Task objective:
Set the images aside and retype the whole listing exactly.

━━ Provided entries

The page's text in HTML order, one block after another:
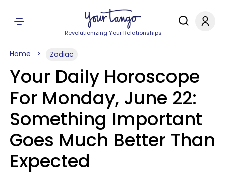
Revolutionizing Your Relationships
Home Zodiac
Your Daily Horoscope
For Monday, June 22:
Something Important
Goes Much Better Than
Expected
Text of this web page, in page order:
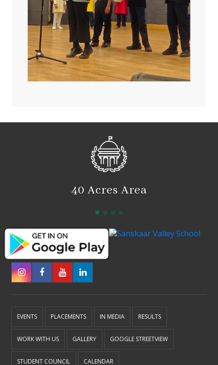
2550 Students
EVENTS PLACEMENTS IN MEDIA RESULTS
WORK WITH US GALLERY GOOGLE STREETVIEW
STUDENT COUNCIL CALENDAR
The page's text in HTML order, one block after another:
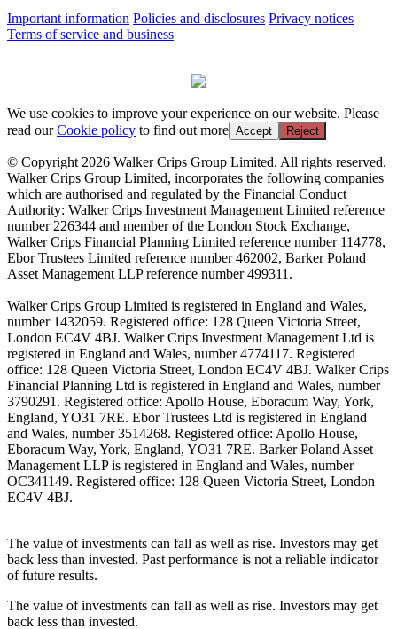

━━━━

Output for this exercise:
The page's text in HTML order, one block after another:
Revolutionizing Your Relationships
Home Zodiac
Your Daily Horoscope
For Monday, June 22:
Something Important
Goes Much Better Than
Expected
Text of this web page, in page order:
2550 Students
EVENTS PLACEMENTS IN MEDIA RESULTS
WORK WITH US GALLERY GOOGLE STREETVIEW
STUDENT COUNCIL CALENDAR
The page's text in HTML order, one block after another:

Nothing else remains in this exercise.